How does the evolution from EDA -> analysis package work?


#1

Are there good resources out there about how workflow and analysis evolve as they go from exploratory into a more polished product such as an “analysis package”?

It feels to me like there are significant differences in the workflow of an analysis from when it is a single script -> multiple scripts -> scripts + functions -> scripts + functions + tests + documentation, etc…

I have a decent understanding of how the beginning stages work, and from reading the ‘R Packages’ book, I am gaining in understanding of how a package works. I have seen some scattered wisdom and comments out there about how to fit a large data analysis into a package structure. I am having trouble in the morphing process from an exploratory data analysis that gradually grows in size and so I want to add package features such as function documentation and tests to make sure I am not making unintentional changes to the analysis as I refactor functions that perform parts of the analysis.

Just to give one example, package dependencies:

  1. During the multi-script phase, I tend to have a script called setup.R which I can call at the beginning of any given sub-analysis to make sure I have the same set of packages loaded everywhere. I also use this to source function files.

  2. [ … mysterious middle … ]

  3. For the fully-formed analysis package, the setup.R script doesn’t work. Instead, each function should have roxygen-declared @importFrom or fully specified package::fun type usage inside the functions.

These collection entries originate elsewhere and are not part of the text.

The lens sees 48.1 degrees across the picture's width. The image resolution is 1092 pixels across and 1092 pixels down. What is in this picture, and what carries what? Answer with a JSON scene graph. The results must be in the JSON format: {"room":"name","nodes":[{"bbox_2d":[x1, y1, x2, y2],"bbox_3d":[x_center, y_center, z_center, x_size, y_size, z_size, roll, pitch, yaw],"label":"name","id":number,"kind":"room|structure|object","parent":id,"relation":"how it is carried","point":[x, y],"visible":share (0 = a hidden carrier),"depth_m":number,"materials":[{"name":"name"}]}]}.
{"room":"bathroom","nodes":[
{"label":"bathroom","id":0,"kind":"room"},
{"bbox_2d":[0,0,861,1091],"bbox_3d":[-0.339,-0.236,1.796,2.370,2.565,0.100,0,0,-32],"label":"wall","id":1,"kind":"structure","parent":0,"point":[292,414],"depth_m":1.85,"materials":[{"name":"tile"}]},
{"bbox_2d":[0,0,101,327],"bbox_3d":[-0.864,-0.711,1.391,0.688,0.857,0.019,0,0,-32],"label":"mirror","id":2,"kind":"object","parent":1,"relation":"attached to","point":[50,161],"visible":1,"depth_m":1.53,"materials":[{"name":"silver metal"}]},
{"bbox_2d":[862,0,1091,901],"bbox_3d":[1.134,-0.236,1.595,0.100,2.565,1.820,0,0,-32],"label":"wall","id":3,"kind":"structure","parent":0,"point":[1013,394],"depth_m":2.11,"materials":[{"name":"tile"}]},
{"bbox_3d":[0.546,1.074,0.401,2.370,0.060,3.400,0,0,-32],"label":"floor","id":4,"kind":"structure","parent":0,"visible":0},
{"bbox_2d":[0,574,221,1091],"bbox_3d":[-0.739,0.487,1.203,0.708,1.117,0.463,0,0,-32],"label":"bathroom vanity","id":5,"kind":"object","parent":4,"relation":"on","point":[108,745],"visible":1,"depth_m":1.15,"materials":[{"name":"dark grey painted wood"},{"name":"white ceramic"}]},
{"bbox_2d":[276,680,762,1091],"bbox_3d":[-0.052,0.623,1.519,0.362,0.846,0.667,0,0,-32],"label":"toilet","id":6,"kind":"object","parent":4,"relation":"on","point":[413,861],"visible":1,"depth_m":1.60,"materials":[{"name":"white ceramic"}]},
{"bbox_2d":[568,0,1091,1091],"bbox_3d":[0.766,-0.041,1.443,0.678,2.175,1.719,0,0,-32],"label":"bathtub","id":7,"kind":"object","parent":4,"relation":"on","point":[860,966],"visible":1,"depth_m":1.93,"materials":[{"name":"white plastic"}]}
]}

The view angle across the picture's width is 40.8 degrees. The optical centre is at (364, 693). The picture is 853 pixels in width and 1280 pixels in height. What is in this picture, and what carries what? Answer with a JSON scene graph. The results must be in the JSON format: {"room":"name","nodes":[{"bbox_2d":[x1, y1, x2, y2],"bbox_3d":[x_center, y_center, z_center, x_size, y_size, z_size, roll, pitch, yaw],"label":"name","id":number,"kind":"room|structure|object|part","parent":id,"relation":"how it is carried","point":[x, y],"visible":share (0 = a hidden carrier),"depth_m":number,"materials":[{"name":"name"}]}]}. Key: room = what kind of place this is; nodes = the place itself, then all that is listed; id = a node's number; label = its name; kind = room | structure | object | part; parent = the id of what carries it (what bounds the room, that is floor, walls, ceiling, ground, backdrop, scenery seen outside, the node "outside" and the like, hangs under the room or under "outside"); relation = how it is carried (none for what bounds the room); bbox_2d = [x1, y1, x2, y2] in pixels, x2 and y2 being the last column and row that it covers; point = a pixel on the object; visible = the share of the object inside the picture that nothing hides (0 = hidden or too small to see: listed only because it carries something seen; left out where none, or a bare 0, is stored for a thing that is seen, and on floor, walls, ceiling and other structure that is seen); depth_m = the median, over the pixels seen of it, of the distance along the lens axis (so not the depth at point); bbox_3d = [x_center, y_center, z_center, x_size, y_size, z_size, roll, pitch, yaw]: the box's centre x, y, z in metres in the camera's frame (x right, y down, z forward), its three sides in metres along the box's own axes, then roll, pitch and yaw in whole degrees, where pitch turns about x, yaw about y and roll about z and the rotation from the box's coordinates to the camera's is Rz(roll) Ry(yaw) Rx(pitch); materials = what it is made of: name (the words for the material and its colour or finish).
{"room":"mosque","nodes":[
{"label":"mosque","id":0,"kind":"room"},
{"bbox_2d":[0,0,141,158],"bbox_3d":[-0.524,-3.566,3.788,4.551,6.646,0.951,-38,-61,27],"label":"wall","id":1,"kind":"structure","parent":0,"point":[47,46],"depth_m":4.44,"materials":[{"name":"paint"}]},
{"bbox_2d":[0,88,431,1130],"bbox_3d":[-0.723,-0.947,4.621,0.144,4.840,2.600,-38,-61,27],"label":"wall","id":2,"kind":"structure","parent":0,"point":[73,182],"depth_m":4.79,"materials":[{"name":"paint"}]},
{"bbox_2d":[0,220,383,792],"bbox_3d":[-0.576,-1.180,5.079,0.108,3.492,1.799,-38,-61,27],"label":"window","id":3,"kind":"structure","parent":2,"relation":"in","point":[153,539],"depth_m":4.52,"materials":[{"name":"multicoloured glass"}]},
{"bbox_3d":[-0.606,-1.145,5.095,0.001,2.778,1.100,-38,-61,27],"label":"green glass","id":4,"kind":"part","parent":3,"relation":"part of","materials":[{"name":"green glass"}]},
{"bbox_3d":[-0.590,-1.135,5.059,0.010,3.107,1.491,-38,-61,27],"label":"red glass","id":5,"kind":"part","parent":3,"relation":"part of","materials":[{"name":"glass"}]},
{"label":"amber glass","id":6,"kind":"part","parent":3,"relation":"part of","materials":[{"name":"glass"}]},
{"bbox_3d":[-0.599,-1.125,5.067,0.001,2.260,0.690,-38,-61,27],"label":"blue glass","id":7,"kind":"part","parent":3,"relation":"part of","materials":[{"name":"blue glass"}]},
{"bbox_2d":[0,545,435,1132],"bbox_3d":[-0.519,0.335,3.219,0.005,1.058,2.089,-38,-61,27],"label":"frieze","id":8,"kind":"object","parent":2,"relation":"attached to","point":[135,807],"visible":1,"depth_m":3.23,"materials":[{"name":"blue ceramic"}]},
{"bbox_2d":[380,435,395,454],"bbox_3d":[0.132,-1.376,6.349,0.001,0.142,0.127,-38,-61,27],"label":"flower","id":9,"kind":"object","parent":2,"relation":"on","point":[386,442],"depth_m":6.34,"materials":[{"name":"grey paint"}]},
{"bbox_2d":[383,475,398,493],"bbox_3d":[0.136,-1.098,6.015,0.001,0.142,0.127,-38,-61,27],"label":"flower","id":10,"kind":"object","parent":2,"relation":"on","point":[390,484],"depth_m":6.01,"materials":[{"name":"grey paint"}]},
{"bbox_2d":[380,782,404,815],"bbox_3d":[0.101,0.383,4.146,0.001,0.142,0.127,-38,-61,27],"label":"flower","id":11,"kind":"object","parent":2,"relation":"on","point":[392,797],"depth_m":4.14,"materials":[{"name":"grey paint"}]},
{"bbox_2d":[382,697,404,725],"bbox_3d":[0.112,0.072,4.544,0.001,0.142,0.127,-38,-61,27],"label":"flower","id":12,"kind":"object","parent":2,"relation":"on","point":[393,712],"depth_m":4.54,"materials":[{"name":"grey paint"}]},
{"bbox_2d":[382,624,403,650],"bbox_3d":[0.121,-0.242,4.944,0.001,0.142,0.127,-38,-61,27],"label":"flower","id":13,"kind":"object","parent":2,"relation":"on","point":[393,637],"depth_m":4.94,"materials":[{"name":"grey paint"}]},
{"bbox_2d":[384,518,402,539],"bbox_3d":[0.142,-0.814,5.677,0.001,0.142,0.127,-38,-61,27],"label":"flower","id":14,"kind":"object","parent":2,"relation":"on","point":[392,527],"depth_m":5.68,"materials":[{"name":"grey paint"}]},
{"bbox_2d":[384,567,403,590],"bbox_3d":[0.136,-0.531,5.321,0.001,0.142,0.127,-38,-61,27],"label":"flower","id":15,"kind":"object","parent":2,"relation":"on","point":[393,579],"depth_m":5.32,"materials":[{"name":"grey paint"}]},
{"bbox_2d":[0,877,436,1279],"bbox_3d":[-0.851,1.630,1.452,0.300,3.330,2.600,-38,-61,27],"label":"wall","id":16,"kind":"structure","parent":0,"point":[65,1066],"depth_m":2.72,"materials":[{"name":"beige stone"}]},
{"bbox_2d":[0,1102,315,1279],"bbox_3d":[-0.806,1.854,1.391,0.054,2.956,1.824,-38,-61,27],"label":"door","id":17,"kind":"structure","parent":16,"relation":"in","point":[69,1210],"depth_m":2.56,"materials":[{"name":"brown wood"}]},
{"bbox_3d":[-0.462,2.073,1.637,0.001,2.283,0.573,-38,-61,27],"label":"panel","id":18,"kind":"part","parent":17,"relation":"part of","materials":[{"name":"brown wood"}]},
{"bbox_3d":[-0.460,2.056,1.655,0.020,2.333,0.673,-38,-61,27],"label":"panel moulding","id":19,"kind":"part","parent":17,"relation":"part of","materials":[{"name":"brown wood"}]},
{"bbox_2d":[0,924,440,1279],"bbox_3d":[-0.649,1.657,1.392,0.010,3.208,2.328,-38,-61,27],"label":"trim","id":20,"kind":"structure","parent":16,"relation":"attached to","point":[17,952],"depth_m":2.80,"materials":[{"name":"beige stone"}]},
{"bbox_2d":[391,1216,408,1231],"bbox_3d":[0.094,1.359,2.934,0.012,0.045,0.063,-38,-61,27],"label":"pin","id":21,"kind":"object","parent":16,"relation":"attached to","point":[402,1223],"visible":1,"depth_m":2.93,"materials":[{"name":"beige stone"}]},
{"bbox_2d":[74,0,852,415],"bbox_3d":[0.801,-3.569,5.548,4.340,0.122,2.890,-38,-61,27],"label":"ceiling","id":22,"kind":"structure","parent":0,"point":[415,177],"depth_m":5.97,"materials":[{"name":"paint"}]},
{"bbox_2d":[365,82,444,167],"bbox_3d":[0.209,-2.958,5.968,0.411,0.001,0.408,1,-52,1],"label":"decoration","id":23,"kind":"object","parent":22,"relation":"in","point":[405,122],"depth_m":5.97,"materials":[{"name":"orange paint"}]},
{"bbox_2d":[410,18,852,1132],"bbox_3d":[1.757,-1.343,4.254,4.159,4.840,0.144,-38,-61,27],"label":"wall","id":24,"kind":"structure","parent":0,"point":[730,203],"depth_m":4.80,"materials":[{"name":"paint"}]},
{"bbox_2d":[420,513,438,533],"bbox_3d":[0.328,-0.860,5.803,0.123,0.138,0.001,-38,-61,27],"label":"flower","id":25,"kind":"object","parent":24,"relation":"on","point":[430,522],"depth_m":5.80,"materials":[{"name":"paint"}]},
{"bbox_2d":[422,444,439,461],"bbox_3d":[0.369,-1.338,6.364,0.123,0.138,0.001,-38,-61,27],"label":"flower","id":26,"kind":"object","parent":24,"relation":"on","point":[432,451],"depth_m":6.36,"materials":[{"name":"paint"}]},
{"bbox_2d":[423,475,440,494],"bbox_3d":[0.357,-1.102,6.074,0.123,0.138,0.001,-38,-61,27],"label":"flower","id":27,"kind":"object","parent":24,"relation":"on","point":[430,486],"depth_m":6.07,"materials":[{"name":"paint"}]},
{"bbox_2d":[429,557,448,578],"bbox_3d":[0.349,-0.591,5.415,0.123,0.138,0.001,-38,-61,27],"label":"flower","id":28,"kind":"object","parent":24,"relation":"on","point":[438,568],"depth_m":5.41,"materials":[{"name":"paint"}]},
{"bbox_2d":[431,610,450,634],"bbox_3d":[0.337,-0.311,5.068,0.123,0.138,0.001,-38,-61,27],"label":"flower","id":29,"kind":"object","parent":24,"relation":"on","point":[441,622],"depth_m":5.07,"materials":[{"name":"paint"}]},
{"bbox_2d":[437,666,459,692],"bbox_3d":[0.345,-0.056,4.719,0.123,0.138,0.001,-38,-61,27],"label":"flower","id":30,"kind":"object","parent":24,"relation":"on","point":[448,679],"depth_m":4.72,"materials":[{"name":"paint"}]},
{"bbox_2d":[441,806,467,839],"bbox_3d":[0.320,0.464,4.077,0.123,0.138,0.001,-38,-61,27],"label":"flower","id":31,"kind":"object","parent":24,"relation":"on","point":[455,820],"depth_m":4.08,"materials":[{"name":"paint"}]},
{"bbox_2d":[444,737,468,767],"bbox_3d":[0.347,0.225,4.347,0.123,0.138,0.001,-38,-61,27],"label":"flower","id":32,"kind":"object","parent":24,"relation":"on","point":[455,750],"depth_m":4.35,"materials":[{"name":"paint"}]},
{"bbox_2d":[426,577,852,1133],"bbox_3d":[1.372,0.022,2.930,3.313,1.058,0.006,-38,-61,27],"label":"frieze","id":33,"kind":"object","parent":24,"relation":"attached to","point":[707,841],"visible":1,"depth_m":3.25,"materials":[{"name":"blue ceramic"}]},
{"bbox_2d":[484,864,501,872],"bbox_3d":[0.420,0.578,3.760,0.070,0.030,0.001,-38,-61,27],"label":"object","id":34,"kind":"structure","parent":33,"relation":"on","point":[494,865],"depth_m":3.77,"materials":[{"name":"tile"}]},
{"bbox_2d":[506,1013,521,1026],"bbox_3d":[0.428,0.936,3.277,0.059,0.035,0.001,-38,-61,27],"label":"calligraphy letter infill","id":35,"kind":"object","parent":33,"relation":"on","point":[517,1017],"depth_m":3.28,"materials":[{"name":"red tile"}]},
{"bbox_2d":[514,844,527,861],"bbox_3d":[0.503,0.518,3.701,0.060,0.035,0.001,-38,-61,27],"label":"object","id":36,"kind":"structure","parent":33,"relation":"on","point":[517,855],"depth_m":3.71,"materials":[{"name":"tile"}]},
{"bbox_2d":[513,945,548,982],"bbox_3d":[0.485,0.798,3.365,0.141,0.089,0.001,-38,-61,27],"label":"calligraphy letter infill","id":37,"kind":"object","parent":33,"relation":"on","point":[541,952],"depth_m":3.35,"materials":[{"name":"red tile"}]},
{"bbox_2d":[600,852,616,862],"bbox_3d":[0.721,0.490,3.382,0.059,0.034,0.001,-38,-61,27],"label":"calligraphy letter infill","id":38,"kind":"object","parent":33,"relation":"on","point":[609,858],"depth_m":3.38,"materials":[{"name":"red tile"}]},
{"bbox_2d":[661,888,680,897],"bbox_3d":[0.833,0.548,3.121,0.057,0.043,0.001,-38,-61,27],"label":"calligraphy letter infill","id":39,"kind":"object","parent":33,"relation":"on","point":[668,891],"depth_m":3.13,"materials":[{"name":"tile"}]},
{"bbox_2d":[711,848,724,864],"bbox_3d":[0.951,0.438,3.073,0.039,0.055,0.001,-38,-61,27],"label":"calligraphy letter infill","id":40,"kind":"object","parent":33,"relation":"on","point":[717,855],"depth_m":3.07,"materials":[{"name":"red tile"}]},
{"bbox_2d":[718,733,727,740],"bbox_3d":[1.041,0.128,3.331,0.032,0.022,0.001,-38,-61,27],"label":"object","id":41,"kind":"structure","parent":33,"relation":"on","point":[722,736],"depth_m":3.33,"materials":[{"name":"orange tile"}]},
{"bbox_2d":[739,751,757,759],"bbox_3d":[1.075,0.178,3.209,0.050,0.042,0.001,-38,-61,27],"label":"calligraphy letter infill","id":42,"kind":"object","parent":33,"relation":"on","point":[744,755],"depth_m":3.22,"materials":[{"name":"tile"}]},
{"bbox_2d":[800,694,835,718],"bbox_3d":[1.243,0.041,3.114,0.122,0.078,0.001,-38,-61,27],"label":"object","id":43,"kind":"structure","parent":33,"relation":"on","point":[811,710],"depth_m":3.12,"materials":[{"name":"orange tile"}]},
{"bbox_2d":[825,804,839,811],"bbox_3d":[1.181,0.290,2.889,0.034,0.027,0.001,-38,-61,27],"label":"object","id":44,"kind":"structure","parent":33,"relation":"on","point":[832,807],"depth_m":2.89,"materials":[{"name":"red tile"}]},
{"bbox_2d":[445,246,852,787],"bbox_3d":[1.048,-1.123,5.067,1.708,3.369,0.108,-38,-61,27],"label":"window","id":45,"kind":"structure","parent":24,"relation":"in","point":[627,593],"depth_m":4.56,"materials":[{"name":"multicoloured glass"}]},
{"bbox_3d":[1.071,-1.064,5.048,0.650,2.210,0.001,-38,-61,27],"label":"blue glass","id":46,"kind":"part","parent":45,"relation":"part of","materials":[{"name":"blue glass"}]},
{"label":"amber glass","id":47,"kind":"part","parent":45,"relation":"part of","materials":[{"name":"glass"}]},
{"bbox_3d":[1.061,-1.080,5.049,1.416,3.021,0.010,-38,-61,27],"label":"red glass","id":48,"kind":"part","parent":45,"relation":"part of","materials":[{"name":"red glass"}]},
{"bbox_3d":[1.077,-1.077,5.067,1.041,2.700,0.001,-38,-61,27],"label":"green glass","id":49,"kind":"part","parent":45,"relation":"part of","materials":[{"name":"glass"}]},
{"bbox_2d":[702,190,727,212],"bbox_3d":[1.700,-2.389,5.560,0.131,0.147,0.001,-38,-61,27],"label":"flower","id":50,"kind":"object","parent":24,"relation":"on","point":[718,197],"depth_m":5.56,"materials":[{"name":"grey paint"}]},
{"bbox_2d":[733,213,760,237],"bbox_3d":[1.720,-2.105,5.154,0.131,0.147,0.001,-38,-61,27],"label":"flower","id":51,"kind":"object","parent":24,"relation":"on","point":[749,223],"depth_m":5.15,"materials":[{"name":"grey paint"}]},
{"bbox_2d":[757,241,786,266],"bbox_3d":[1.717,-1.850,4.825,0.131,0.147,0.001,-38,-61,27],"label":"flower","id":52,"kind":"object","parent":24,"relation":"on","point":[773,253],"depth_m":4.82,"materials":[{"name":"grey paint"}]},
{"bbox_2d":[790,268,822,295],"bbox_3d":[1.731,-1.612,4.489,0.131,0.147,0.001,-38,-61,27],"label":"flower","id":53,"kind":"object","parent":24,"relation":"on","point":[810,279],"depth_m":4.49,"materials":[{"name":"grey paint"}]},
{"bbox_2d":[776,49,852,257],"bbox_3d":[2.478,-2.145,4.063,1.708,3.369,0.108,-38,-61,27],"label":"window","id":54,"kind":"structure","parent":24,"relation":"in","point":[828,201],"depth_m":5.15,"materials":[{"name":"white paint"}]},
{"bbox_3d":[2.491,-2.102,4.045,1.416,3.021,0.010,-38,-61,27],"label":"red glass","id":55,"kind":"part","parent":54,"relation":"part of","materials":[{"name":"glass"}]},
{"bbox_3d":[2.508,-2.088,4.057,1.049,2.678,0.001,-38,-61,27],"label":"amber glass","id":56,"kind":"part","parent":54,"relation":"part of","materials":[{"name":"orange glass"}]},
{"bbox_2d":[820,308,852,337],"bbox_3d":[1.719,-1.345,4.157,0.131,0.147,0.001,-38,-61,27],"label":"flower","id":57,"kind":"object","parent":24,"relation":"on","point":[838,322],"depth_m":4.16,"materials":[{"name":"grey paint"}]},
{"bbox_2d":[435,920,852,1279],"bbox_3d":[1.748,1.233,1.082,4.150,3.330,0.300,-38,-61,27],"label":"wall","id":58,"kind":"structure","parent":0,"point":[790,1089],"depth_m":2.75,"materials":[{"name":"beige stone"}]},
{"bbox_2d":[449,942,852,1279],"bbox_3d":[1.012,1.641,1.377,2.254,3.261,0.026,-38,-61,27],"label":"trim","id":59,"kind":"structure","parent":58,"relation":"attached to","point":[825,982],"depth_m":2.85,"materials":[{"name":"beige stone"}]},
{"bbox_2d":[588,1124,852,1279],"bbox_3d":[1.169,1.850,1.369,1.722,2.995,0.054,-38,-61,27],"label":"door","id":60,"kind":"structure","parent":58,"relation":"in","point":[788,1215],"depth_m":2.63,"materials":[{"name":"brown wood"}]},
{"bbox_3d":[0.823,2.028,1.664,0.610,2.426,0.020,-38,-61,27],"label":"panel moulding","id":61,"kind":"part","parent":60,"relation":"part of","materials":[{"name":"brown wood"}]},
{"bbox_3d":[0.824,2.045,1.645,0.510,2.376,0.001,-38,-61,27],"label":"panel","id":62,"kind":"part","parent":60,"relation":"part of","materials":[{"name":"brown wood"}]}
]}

But in the mean time, I just want to run some unit tests on my analysis functions – I don’t want to make the dependencies perfectly minimal the way you would for a package you expect others to be using. For now I have added @import tags for all the packages I used to load in setup.R, but R/devtools is constantly yelling at me and I am having tests fail because of package dependency stuff that isn’t really related to my analysis.

Anyway, point is: are there good resources out there about how workflow changes as the analysis grows and gains package features?


#2

Here’s one post by @rmflight that might be of interest: “Creating an analysis as a package and vignette”. There have also been a few threads here that could also help fill in the mysterious middle.

  • @ehagen’s response on Best Practice for good documented reproducible analysis

There are probably a few more, but those might get you rolling!


#3

Thank you! I clearly need to work harder on searches for existing discussions on Rstudiocomm before starting a new thread.


#4

No problem. None of them are exactly what you’ve described, but hopefully there will be helpful info in there.


#5

To follow up from that, you might want to check out some of the responses to this tweet, there was some discussion on the rstats subreddit, and @noamross has previously compiled some general resources on project organization that may be helpful as well.